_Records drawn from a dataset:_
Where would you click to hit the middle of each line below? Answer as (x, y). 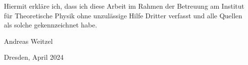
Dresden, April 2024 (34, 57)
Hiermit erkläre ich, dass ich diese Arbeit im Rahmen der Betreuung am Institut (124, 6)
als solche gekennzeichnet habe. (51, 25)
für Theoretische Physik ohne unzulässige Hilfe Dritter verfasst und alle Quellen (123, 15)
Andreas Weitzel (29, 41)
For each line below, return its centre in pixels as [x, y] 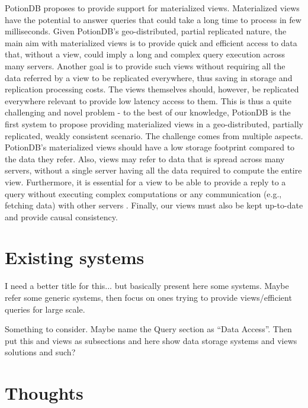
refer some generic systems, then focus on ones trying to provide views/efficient [148, 297]
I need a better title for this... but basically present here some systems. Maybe [147, 286]
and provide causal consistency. [61, 216]
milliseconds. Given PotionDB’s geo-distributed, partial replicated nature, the [146, 31]
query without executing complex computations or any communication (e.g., [143, 193]
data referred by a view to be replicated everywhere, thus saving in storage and [149, 77]
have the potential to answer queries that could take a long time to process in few [153, 19]
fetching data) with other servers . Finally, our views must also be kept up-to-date [154, 205]
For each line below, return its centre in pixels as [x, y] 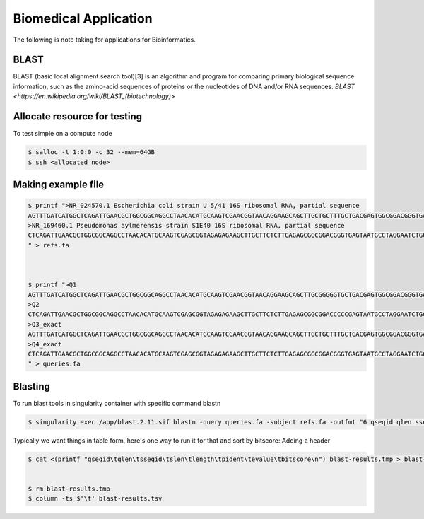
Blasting [32, 386]
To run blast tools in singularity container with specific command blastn [117, 403]
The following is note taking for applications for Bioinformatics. [104, 40]
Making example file [59, 184]
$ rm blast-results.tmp [69, 489]
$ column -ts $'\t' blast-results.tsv [95, 499]
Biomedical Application [83, 18]
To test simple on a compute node [63, 134]
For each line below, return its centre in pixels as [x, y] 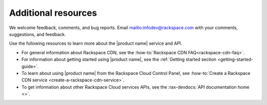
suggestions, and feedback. [38, 34]
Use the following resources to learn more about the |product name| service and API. [96, 43]
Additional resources [53, 13]
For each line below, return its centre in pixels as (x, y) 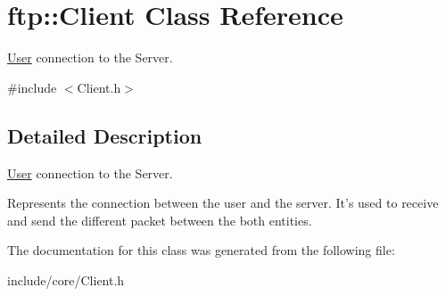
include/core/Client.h (66, 280)
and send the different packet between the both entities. (160, 220)
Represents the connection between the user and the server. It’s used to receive (223, 203)
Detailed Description (105, 135)
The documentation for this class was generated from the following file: (201, 250)
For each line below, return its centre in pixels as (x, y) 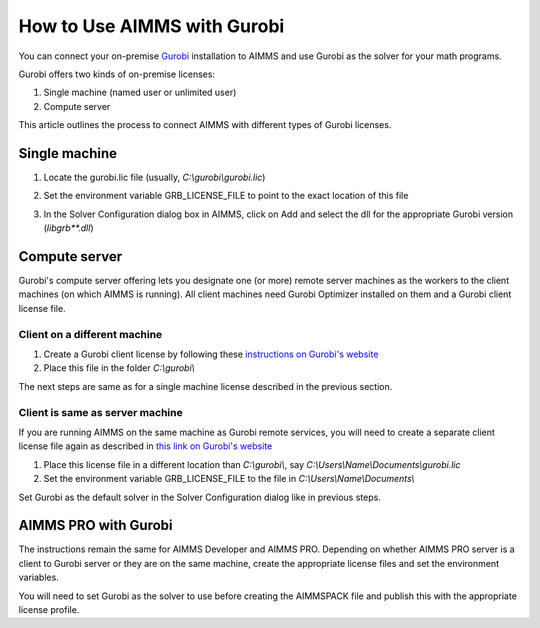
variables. (38, 577)
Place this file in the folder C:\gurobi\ (119, 368)
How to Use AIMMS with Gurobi (151, 26)
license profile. (49, 609)
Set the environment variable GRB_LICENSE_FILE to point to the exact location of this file (226, 196)
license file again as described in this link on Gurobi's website (145, 446)
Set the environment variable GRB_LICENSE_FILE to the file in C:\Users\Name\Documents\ (229, 479)
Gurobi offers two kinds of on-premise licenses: (116, 74)
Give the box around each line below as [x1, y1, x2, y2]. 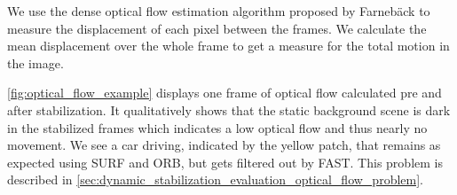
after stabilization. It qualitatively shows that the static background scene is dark [7, 100, 451, 119]
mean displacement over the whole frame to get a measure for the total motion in [7, 36, 450, 55]
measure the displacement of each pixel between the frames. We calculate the [7, 19, 427, 37]
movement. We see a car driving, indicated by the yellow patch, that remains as [7, 136, 441, 154]
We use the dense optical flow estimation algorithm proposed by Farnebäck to [7, 2, 430, 19]
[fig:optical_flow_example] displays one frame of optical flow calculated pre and [7, 83, 442, 102]
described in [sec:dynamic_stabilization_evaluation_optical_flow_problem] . [7, 170, 423, 189]
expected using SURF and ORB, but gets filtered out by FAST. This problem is [7, 152, 443, 171]
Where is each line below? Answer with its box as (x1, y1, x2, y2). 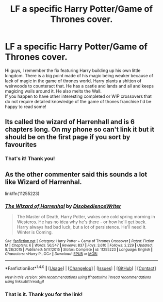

_Work task:_ Above are some records; extract exactly the lines from the one containing "license file again" through the one containing "measure the displacement" and drop the pictures.

_Result for this task:_
license file again as described in this link on Gurobi's website (145, 446)
Set the environment variable GRB_LICENSE_FILE to the file in C:\Users\Name\Documents\ (229, 479)
Gurobi offers two kinds of on-premise licenses: (116, 74)
Give the box around each line below as [x1, y1, x2, y2]. 
after stabilization. It qualitatively shows that the static background scene is dark [7, 100, 451, 119]
mean displacement over the whole frame to get a measure for the total motion in [7, 36, 450, 55]
measure the displacement of each pixel between the frames. We calculate the [7, 19, 427, 37]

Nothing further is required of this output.